Bakanlık tarafından iptal edildiği belirtildi.
Aydınlar’ın rüşvetle izin aldığına dair delil yok
Şüpheli Mehmet Ali Aydınlar’ın Acıbadem Sağlık Grubunun bulunduğu binaya ek yapmak istediği ve inşaat izni alamaması üzerine Hüseyin Avni Sipahi ile irtibata geçerek rüşvet ile izin aldığı iddia edildi. Savcı Aydıner, bu iddianında somut delillere dayanmadığını belirterek, inşaat izninin de alınmadığını, rüşvet alındığına dair bir delil elde edilemediğini vurguladı.
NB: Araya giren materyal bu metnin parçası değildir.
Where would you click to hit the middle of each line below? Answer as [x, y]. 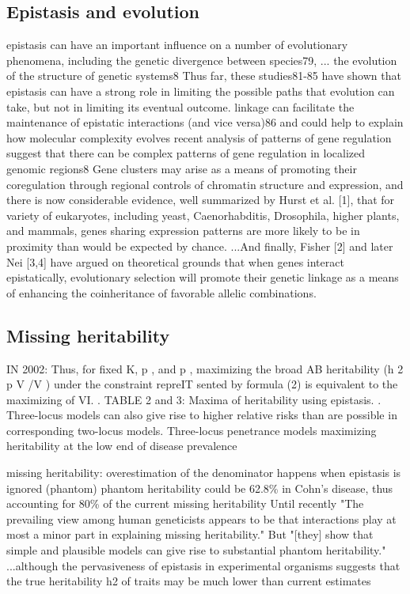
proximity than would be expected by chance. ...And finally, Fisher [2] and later [200, 246]
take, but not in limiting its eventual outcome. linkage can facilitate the [180, 106]
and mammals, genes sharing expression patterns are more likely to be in [183, 231]
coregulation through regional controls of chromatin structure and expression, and [205, 184]
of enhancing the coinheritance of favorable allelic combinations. [161, 292]
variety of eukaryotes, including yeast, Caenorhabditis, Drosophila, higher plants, [203, 215]
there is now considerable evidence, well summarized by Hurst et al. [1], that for [201, 200]
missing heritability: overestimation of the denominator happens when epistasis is [204, 473]
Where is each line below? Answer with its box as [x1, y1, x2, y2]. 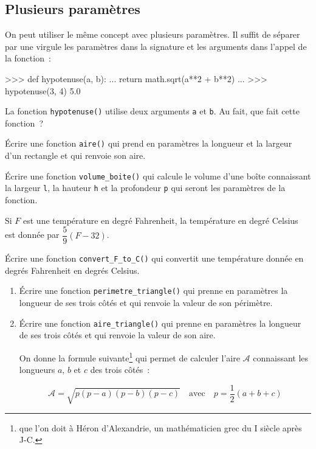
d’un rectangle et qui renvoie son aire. [5, 149, 146, 162]
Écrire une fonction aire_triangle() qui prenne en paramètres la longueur [19, 316, 301, 329]
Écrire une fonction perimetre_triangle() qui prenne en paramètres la [19, 284, 288, 297]
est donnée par [5, 228, 60, 241]
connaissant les [253, 351, 309, 364]
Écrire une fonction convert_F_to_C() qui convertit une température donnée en [5, 252, 304, 265]
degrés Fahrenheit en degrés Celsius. [5, 263, 140, 276]
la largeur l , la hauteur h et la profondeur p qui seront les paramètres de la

Eleştirebilir ancak suç teşkil etmez
TOKİ İstanbul Emlak Dairesi Başkanı Ali Seydi Karaoğlu’nun Tuzla’da doğal sit alanı olan bir araziyi sit alanından çıkarmak için rüşvet aldığı yönündeki iddialara da değinen savcı Aydıner, “Yapılan iş ve işlemlerde imar ve şehircilik açısından eleştirilebilecek yanlar bulunsa bile suç teşkil edecek herhangi bir eylemin bulunmadığı tespit edilmiştir.” dedi.
Örgüt kanıtlanamadı
Şüphelilerin suç işlemek amacıyla örgüt kurduklarına, örgüte üye olduklarına dair delil bulunmadığını belirten savcı Aydıner, Çerve ve Şehircilik Bakanlığında görevli Osman İyiamaya hakkında ise bakanlığın soruşturmaya izin vermediğini de açıkladı. Savcı Aydıner, şüphelilerde elde edilen bazı delillerin ise saklanmasına, bazılarının ise şüphelilere iadesine karar verdi.